Samy, laisse-moi à présent donner quelques mots d’explications aux mékéskidis qui lisent ce blog, pour qu’ils comprennent bien ce que tu as voulu dire et en quoi tu as, de près comme de loin, en long en large et en travers, bref, fractalement tort.

La comparution immédiate est une procédure dérogatoire par laquelle le parquet décide de faire juger sans délai un prévenu dont il s’est assuré de la personne, soit en la faisant interpeller par la police, soit que la police l’ait interpellée de sa propre initiative dans le cadre d’une enquête de flagrance, ce qui est de loin l’hypothèse la plus fréquente. Typiquement, c’est la personne qui commet un délit mais se fait aussitôt ou presque attraper par la police, est placée en garde à vue, laps de temps pendant lequel la police parvient à réunir tous les éléments de preuve pour bâtir un dossier semblant assez solide au parquet pour être prêt à être jugé.

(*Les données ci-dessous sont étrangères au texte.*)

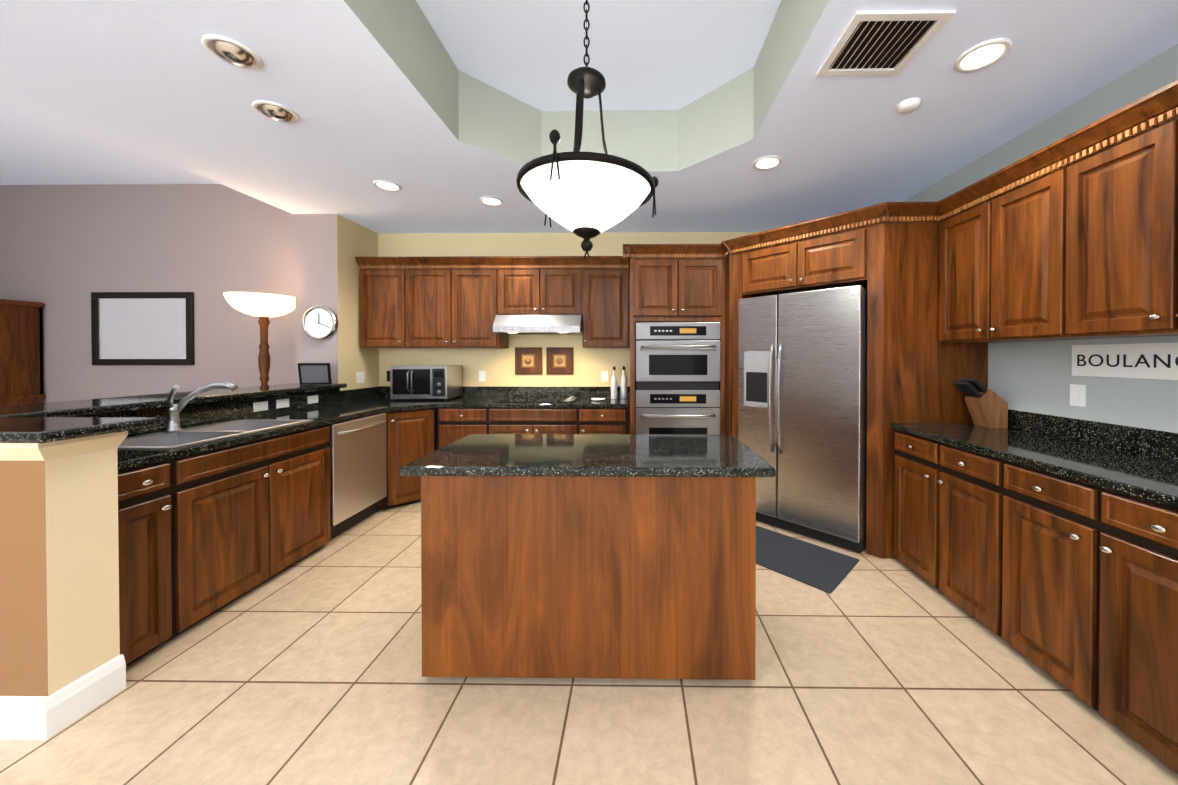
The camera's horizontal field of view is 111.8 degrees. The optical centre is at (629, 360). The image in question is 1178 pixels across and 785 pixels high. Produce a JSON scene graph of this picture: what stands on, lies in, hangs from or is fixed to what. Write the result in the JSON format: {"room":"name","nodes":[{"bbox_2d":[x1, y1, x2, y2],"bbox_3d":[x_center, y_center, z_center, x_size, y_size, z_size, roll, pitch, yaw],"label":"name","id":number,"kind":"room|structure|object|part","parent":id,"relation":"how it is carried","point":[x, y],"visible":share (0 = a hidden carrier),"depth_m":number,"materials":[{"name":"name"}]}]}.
{"room":"kitchen","nodes":[
{"label":"kitchen","id":0,"kind":"room"},
{"bbox_2d":[0,431,127,739],"bbox_3d":[-2.430,0.821,1.517,0.754,1.069,0.252,0,1,1],"label":"wall","id":1,"kind":"structure","parent":0,"point":[62,663],"depth_m":1.42,"materials":[{"name":"beige paint"}]},
{"bbox_2d":[0,383,346,443],"bbox_3d":[-2.625,0.254,2.592,1.285,0.040,2.475,0,1,1],"label":"bar","id":2,"kind":"object","parent":1,"relation":"on","point":[48,422],"visible":0.98,"depth_m":1.90,"materials":[{"name":"black stone"}]},
{"bbox_2d":[298,363,331,384],"bbox_3d":[-2.850,0.125,3.627,0.241,0.197,0.177,0,1,1],"label":"photo frame","id":3,"kind":"object","parent":2,"relation":"on","point":[314,373],"visible":0.98,"depth_m":3.60,"materials":[{"name":"black metal"}]},
{"bbox_2d":[75,386,378,433],"bbox_3d":[-2.810,0.347,3.043,0.016,0.148,2.800,0,1,1],"label":"backsplash","id":4,"kind":"structure","parent":1,"relation":"attached to","point":[196,414],"depth_m":2.83,"materials":[{"name":"black stone"}]},
{"bbox_2d":[307,395,317,403],"bbox_3d":[-2.793,0.347,3.508,0.006,0.070,0.116,0,1,1],"label":"outlet","id":5,"kind":"object","parent":4,"relation":"attached to","point":[312,399],"visible":1,"depth_m":3.50,"materials":[{"name":"white plastic"}]},
{"bbox_2d":[253,401,267,411],"bbox_3d":[-2.799,0.351,3.018,0.006,0.070,0.116,0,1,1],"label":"outlet","id":6,"kind":"object","parent":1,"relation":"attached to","point":[260,406],"visible":1,"depth_m":3.01,"materials":[{"name":"white plastic"}]},
{"bbox_2d":[276,398,288,408],"bbox_3d":[-2.796,0.350,3.208,0.006,0.070,0.116,0,1,1],"label":"outlet","id":7,"kind":"object","parent":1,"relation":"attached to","point":[282,403],"visible":1,"depth_m":3.20,"materials":[{"name":"white plastic"}]},
{"bbox_2d":[0,92,218,184],"bbox_3d":[-2.620,-1.992,0.694,10.220,0.050,7.800,0,1,1],"label":"ceiling","id":8,"kind":"structure","parent":0,"point":[38,146],"depth_m":3.92,"materials":[{"name":"white paint"}]},
{"bbox_2d":[0,184,295,402],"bbox_3d":[-5.448,-0.338,4.579,4.470,3.330,0.131,0,1,1],"label":"wall","id":9,"kind":"structure","parent":0,"point":[66,251],"depth_m":4.54,"materials":[{"name":"grey paint"}]},
{"bbox_3d":[-5.544,-0.357,4.529,1.160,0.830,0.030,0,1,1],"label":"mirror","id":10,"kind":"part","parent":9,"relation":"part of","materials":[{"name":"white"}]},
{"bbox_2d":[295,214,378,401],"bbox_3d":[-3.013,-0.334,4.189,0.410,3.330,0.710,0,1,1],"label":"wall","id":11,"kind":"structure","parent":0,"point":[329,248],"depth_m":3.84,"materials":[{"name":"grey paint"}]},
{"bbox_2d":[302,305,338,339],"bbox_3d":[-2.967,-0.356,3.809,0.336,0.336,0.045,0,1,1],"label":"clock","id":12,"kind":"object","parent":11,"relation":"attached to","point":[319,322],"visible":0.98,"depth_m":3.80,"materials":[{"name":"silver metal"}]},
{"bbox_2d":[356,372,364,382],"bbox_3d":[-2.804,0.181,4.147,0.007,0.118,0.120,0,1,1],"label":"light switch","id":13,"kind":"object","parent":11,"relation":"attached to","point":[360,377],"visible":1,"depth_m":4.14,"materials":[{"name":"white plastic"}]},
{"bbox_2d":[0,501,1177,784],"bbox_3d":[-2.566,1.381,1.925,10.300,0.060,10.200,0,1,1],"label":"floor","id":14,"kind":"structure","parent":0,"point":[870,669],"depth_m":1.54,"materials":[{"name":"tile"}]},
{"bbox_2d":[0,299,44,405],"bbox_3d":[-7.177,0.340,4.290,1.000,1.980,0.518,0,1,1],"label":"hutch","id":15,"kind":"object","parent":14,"relation":"on","point":[21,372],"visible":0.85,"depth_m":4.38,"materials":[{"name":"brown wood"}]},
{"bbox_2d":[223,292,294,385],"bbox_3d":[-3.512,0.361,3.827,0.550,1.945,0.550,0,1,1],"label":"floor lamp","id":16,"kind":"object","parent":14,"relation":"on","point":[264,307],"visible":0.77,"depth_m":3.74,"materials":[{"name":"brown wood"}]},
{"bbox_2d":[379,410,434,509],"bbox_3d":[-2.021,0.897,3.671,0.314,0.876,0.314,0,1,1],"label":"base cabinet","id":17,"kind":"object","parent":14,"relation":"on","point":[409,437],"depth_m":3.61,"materials":[{"name":"brown wood"}]},
{"bbox_2d":[117,398,424,473],"bbox_3d":[-2.477,0.441,3.040,0.650,0.040,2.800,0,1,1],"label":"countertop","id":18,"kind":"structure","parent":17,"relation":"on","point":[128,459],"depth_m":2.56,"materials":[{"name":"black stone"}]},
{"bbox_2d":[165,382,237,432],"bbox_3d":[-2.543,0.276,2.316,0.343,0.288,0.206,0,1,1],"label":"faucet","id":19,"kind":"object","parent":18,"relation":"on","point":[173,416],"visible":1,"depth_m":2.34,"materials":[{"name":"silver metal"}]},
{"bbox_2d":[117,420,313,448],"bbox_3d":[-2.480,0.511,2.356,0.530,0.182,0.860,0,1,1],"label":"sink","id":20,"kind":"object","parent":18,"relation":"in","point":[196,435],"visible":0.33,"depth_m":2.34,"materials":[{"name":"silver metal"}]},
{"bbox_2d":[390,365,461,399],"bbox_3d":[-2.138,0.233,4.194,0.580,0.354,0.411,0,1,1],"label":"microwave","id":21,"kind":"object","parent":18,"relation":"on","point":[443,382],"visible":1,"depth_m":4.03,"materials":[{"name":"silver metal"}]},
{"bbox_2d":[329,413,386,538],"bbox_3d":[-2.418,0.901,3.199,0.664,0.867,0.624,0,1,1],"label":"dishwasher","id":22,"kind":"object","parent":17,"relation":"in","point":[358,475],"visible":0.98,"depth_m":3.13,"materials":[{"name":"silver metal"}]},
{"bbox_2d":[383,402,436,413],"bbox_3d":[-1.992,0.435,3.635,0.306,0.040,0.307,0,1,1],"label":"countertop","id":23,"kind":"structure","parent":17,"relation":"on","point":[406,408],"depth_m":3.64,"materials":[{"name":"black stone"}]},
{"bbox_2d":[437,406,488,449],"bbox_3d":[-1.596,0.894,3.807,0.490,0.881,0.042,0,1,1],"label":"base cabinet","id":24,"kind":"object","parent":14,"relation":"on","point":[476,410],"depth_m":3.79,"materials":[{"name":"brown wood"}]},
{"bbox_2d":[489,406,580,433],"bbox_3d":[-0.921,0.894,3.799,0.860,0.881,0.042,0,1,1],"label":"base cabinet","id":25,"kind":"object","parent":14,"relation":"on","point":[502,419],"depth_m":3.78,"materials":[{"name":"brown wood"}]},
{"bbox_2d":[405,398,628,405],"bbox_3d":[-1.065,0.431,4.100,2.144,0.040,0.645,0,1,1],"label":"countertop","id":26,"kind":"structure","parent":25,"relation":"on","point":[452,401],"depth_m":3.88,"materials":[{"name":"black stone"}]},
{"bbox_2d":[497,396,579,401],"bbox_3d":[-0.919,0.397,4.116,0.760,0.026,0.480,0,1,1],"label":"cooktop","id":27,"kind":"object","parent":26,"relation":"in","point":[543,399],"visible":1,"depth_m":4.07,"materials":[{"name":"black glass"}]},
{"bbox_2d":[591,398,604,400],"bbox_3d":[-0.320,0.401,4.038,0.150,0.017,0.150,0,1,1],"label":"spoon rest","id":28,"kind":"object","parent":26,"relation":"on","point":[597,399],"visible":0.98,"depth_m":4.00,"materials":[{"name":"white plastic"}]},
{"bbox_2d":[611,366,617,398],"bbox_3d":[-0.163,0.238,4.205,0.072,0.343,0.072,0,1,1],"label":"bottle","id":29,"kind":"object","parent":26,"relation":"on","point":[614,388],"visible":1,"depth_m":4.18,"materials":[{"name":"white metal"}]},
{"bbox_2d":[620,366,626,398],"bbox_3d":[-0.062,0.238,4.234,0.072,0.343,0.072,0,1,1],"label":"bottle","id":30,"kind":"object","parent":26,"relation":"on","point":[623,387],"visible":1,"depth_m":4.21,"materials":[{"name":"white metal"}]},
{"bbox_2d":[421,478,755,679],"bbox_3d":[-0.170,0.911,1.956,1.390,0.880,0.610,0,1,1],"label":"kitchen island","id":31,"kind":"object","parent":14,"relation":"on","point":[627,556],"depth_m":1.65,"materials":[{"name":"brown wood"}]},
{"bbox_2d":[400,434,775,477],"bbox_3d":[-0.170,0.451,1.957,1.530,0.040,0.700,0,1,1],"label":"island countertop","id":32,"kind":"structure","parent":31,"relation":"on","point":[473,455],"depth_m":1.75,"materials":[{"name":"black stone"}]},
{"bbox_2d":[581,406,629,433],"bbox_3d":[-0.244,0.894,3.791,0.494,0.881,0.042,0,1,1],"label":"base cabinet","id":33,"kind":"object","parent":14,"relation":"on","point":[594,419],"depth_m":3.77,"materials":[{"name":"brown wood"}]},
{"bbox_2d":[630,258,725,434],"bbox_3d":[0.448,0.197,3.999,0.875,2.270,0.796,0,1,1],"label":"tall cabinet","id":34,"kind":"object","parent":14,"relation":"on","point":[677,289],"visible":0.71,"depth_m":3.63,"materials":[{"name":"brown wood"}]},
{"bbox_2d":[636,322,720,434],"bbox_3d":[0.446,0.308,3.907,0.771,1.310,0.703,0,1,1],"label":"oven","id":35,"kind":"object","parent":34,"relation":"in","point":[678,365],"visible":0.92,"depth_m":3.62,"materials":[{"name":"silver metal"}]},
{"bbox_2d":[738,285,866,552],"bbox_3d":[1.487,0.406,3.272,0.824,1.843,0.930,-1,1,-44],"label":"fridge","id":36,"kind":"object","parent":14,"relation":"on","point":[802,393],"visible":0.9,"depth_m":2.94,"materials":[{"name":"silver metal"}]},
{"bbox_2d":[756,526,859,593],"bbox_3d":[1.023,1.338,2.814,0.540,0.008,0.940,-1,1,-44],"label":"rug","id":37,"kind":"object","parent":14,"relation":"on","point":[820,568],"visible":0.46,"depth_m":2.65,"materials":[{"name":"grey fabric"}]},
{"bbox_2d":[725,222,987,558],"bbox_3d":[1.649,0.203,3.340,1.537,2.270,1.315,0,1,1],"label":"enclosure","id":38,"kind":"object","parent":14,"relation":"on","point":[916,369],"visible":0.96,"depth_m":2.69,"materials":[{"name":"brown wood"}]},
{"bbox_2d":[355,79,1177,268],"bbox_3d":[-0.367,-0.977,2.174,4.890,0.112,3.805,0,1,1],"label":"crown molding","id":39,"kind":"structure","parent":38,"relation":"on","point":[1154,109],"depth_m":2.65,"materials":[{"name":"brown wood"}]},
{"bbox_2d":[894,429,994,629],"bbox_3d":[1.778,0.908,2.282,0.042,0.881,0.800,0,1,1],"label":"base cabinet","id":40,"kind":"object","parent":14,"relation":"on","point":[944,492],"depth_m":2.20,"materials":[{"name":"brown wood"}]},
{"bbox_2d":[991,457,1177,772],"bbox_3d":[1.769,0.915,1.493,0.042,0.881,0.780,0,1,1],"label":"base cabinet","id":41,"kind":"object","parent":14,"relation":"on","point":[1048,544],"depth_m":1.50,"materials":[{"name":"brown wood"}]},
{"bbox_2d":[891,423,1177,504],"bbox_3d":[2.069,0.455,1.465,0.640,0.040,2.420,0,1,1],"label":"countertop","id":42,"kind":"structure","parent":41,"relation":"on","point":[1145,474],"depth_m":1.80,"materials":[{"name":"black stone"}]},
{"bbox_2d":[953,378,1007,428],"bbox_3d":[2.226,0.270,2.529,0.253,0.309,0.115,0,1,1],"label":"knife block","id":43,"kind":"object","parent":42,"relation":"on","point":[987,408],"visible":1,"depth_m":2.48,"materials":[{"name":"brown wood"}]},
{"bbox_2d":[0,0,1177,232],"bbox_3d":[-0.446,-1.671,0.586,5.670,0.590,7.630,0,1,1],"label":"ceiling","id":44,"kind":"structure","parent":0,"point":[446,114],"depth_m":2.28,"materials":[{"name":"white paint"}]},
{"bbox_2d":[201,34,263,69],"bbox_3d":[-1.782,-1.365,1.790,0.200,0.044,0.200,0,1,1],"label":"recessed light","id":45,"kind":"object","parent":44,"relation":"in","point":[232,52],"visible":0.98,"depth_m":1.76,"materials":[{"name":"white paint"}]},
{"bbox_2d":[252,100,299,122],"bbox_3d":[-1.972,-1.369,2.222,0.200,0.044,0.200,0,1,1],"label":"recessed light","id":46,"kind":"object","parent":44,"relation":"in","point":[274,111],"visible":1,"depth_m":2.19,"materials":[{"name":"white paint"}]},
{"bbox_2d":[373,180,401,191],"bbox_3d":[-1.937,-1.394,3.182,0.200,0.012,0.200,0,1,1],"label":"recessed light","id":47,"kind":"object","parent":44,"relation":"in","point":[386,185],"visible":1,"depth_m":3.18,"materials":[{"name":"white paint"}]},
{"bbox_2d":[480,196,503,205],"bbox_3d":[-1.214,-1.397,3.503,0.200,0.012,0.200,0,1,1],"label":"recessed light","id":48,"kind":"object","parent":44,"relation":"in","point":[490,201],"visible":1,"depth_m":3.51,"materials":[{"name":"white paint"}]},
{"bbox_2d":[516,0,657,258],"bbox_3d":[-0.164,-1.122,1.602,0.571,1.426,0.572,0,1,1],"label":"pendant lamp","id":49,"kind":"object","parent":44,"relation":"hanging from","point":[586,196],"visible":1,"depth_m":1.49,"materials":[{"name":"white glass"}]},
{"bbox_2d":[753,155,781,169],"bbox_3d":[0.973,-1.391,2.806,0.200,0.012,0.200,0,1,1],"label":"recessed light","id":50,"kind":"object","parent":44,"relation":"in","point":[768,162],"visible":0.98,"depth_m":2.80,"materials":[{"name":"white paint"}]},
{"bbox_2d":[816,10,955,75],"bbox_3d":[1.098,-1.380,1.750,0.390,0.013,0.350,0,1,1],"label":"ceiling vent","id":51,"kind":"object","parent":44,"relation":"in","point":[881,43],"visible":0.98,"depth_m":1.72,"materials":[{"name":"metal"}]},
{"bbox_2d":[896,98,920,113],"bbox_3d":[1.515,-1.373,2.160,0.110,0.036,0.110,0,1,1],"label":"smoke detector","id":52,"kind":"object","parent":44,"relation":"attached to","point":[909,105],"visible":0.98,"depth_m":2.13,"materials":[{"name":"white plastic"}]},
{"bbox_2d":[954,38,1011,72],"bbox_3d":[1.604,-1.381,1.808,0.200,0.012,0.200,0,1,1],"label":"recessed light","id":53,"kind":"object","parent":44,"relation":"in","point":[982,55],"visible":1,"depth_m":1.80,"materials":[{"name":"white paint"}]},
{"bbox_2d":[378,232,821,450],"bbox_3d":[-0.134,-0.337,4.460,5.340,3.330,0.100,0,1,1],"label":"wall","id":54,"kind":"structure","parent":0,"point":[497,365],"depth_m":4.42,"materials":[{"name":"beige paint"}]},
{"bbox_2d":[379,386,389,397],"bbox_3d":[-2.460,0.351,4.430,0.650,0.114,0.014,0,1,1],"label":"backsplash","id":55,"kind":"structure","parent":54,"relation":"attached to","point":[384,391],"depth_m":4.43,"materials":[{"name":"black stone"}]},
{"bbox_2d":[387,371,389,380],"bbox_3d":[-2.675,0.178,4.441,0.075,0.118,0.007,0,1,1],"label":"light switch","id":56,"kind":"object","parent":54,"relation":"attached to","point":[388,375],"visible":0.56,"depth_m":4.44,"materials":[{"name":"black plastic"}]},
{"bbox_2d":[479,371,485,380],"bbox_3d":[-1.640,0.178,4.429,0.075,0.118,0.007,0,1,1],"label":"light switch","id":57,"kind":"object","parent":54,"relation":"attached to","point":[482,375],"visible":1,"depth_m":4.43,"materials":[{"name":"white plastic"}]},
{"bbox_2d":[359,268,629,347],"bbox_3d":[-1.390,-0.535,4.226,2.794,0.810,0.378,0,1,1],"label":"wall cabinets","id":58,"kind":"object","parent":54,"relation":"attached to","point":[431,308],"visible":0.98,"depth_m":4.08,"materials":[{"name":"brown wood"}]},
{"bbox_2d":[493,315,581,334],"bbox_3d":[-0.915,-0.367,4.166,0.862,0.181,0.494,0,1,1],"label":"range hood","id":59,"kind":"object","parent":58,"relation":"attached to","point":[538,324],"visible":0.96,"depth_m":3.95,"materials":[{"name":"silver metal"}]},
{"bbox_2d":[515,347,541,373],"bbox_3d":[-1.120,0.009,4.400,0.300,0.300,0.046,0,1,1],"label":"wall art","id":60,"kind":"object","parent":54,"relation":"attached to","point":[528,360],"visible":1,"depth_m":4.39,"materials":[{"name":"brown wood"}]},
{"bbox_2d":[454,386,628,397],"bbox_3d":[-1.061,0.351,4.415,2.144,0.115,0.014,0,1,1],"label":"backsplash","id":61,"kind":"structure","parent":54,"relation":"attached to","point":[467,391],"depth_m":4.41,"materials":[{"name":"black stone"}]},
{"bbox_2d":[546,347,573,373],"bbox_3d":[-0.770,0.009,4.395,0.300,0.300,0.046,0,1,1],"label":"wall art","id":62,"kind":"object","parent":54,"relation":"attached to","point":[559,360],"visible":1,"depth_m":4.39,"materials":[{"name":"brown wood"}]},
{"bbox_2d":[601,371,607,381],"bbox_3d":[-0.275,0.179,4.412,0.075,0.118,0.007,0,1,1],"label":"electrical outlet","id":63,"kind":"object","parent":54,"relation":"attached to","point":[604,376],"visible":1,"depth_m":4.41,"materials":[{"name":"white plastic"}]},
{"bbox_2d":[864,44,1177,432],"bbox_3d":[2.438,-0.301,0.563,0.100,3.330,7.630,0,1,1],"label":"wall","id":64,"kind":"structure","parent":0,"point":[1033,376],"depth_m":2.18,"materials":[{"name":"grey paint"}]},
{"bbox_2d":[938,118,1177,342],"bbox_3d":[2.202,-0.509,1.454,0.378,0.810,2.420,0,1,1],"label":"wall cabinets","id":65,"kind":"object","parent":64,"relation":"attached to","point":[1086,248],"visible":1,"depth_m":1.83,"materials":[{"name":"brown wood"}]},
{"bbox_2d":[1070,384,1085,406],"bbox_3d":[2.404,0.190,2.133,0.007,0.118,0.075,0,1,1],"label":"electrical outlet","id":66,"kind":"object","parent":64,"relation":"attached to","point":[1078,395],"visible":1,"depth_m":2.13,"materials":[{"name":"white plastic"}]},
{"bbox_2d":[1008,409,1177,460],"bbox_3d":[2.382,0.378,1.460,0.014,0.115,2.420,0,1,1],"label":"backsplash","id":67,"kind":"structure","parent":64,"relation":"attached to","point":[1161,443],"depth_m":2.01,"materials":[{"name":"black stone"}]},
{"bbox_2d":[1072,342,1177,379],"bbox_3d":[2.396,0.005,1.812,0.012,0.165,0.680,0,1,1],"label":"sign","id":68,"kind":"object","parent":64,"relation":"attached to","point":[1148,351],"visible":1,"depth_m":1.91,"materials":[{"name":"white"}]},
{"bbox_2d":[1077,354,1177,367],"bbox_3d":[2.388,0.004,1.810,0.002,0.062,0.627,0,1,1],"label":"lettering","id":69,"kind":"object","parent":68,"relation":"attached to","point":[1139,360],"visible":1,"depth_m":1.92,"materials":[{"name":"black plastic"}]}
]}

C’est une procédure dérogatoire car le droit commun est la convocation en justice, par huissier, ou remise en main propre contre signature par un procureur ou un officier de police judiciaire, ce qu’on appelle respectivement dans le jargon une citation directe, une convocation par procès verbal (CPPV) et une convocation par officier de police judiciaire (COPJ), le prévenu étant laissé libre, avec un délai minimum de dix jours, en pratique plusieurs semaines (à Paris, le parquet parvient à audiencer les COPJ sous six à huit semaines), pour préparer sa défense et notamment solliciter l’assistance d’un avocat. Ce temps, même bref, est précieux. Déjà le prévenu a le temps de se reposer et de s’alimenter correctement. Il n’arrive pas dans le prétoire en ayant (mal) dormi que quelques heures ces trois dernières journées, et en ayant mal mangé. Le repos et l’alimentation permettent d’avoir les idées claires. Ce que n’ont pas les prévenus en comparution immédiate. Ce laps de temps peut être mis à profit pour réunir des pièces justificatives de la situation professionnelle de l’intéressé, qui peut effectuer des démarches d’insertion ou de régularisation de sa situation, voire s’il reconnait les faits commencer à indemniser la victime. Sans compter que l’avocat a le temps d’effectuer des recherches poussées sur la jurisprudence et de décortiquer méticuleusement la procédure. Bref de faire son travail.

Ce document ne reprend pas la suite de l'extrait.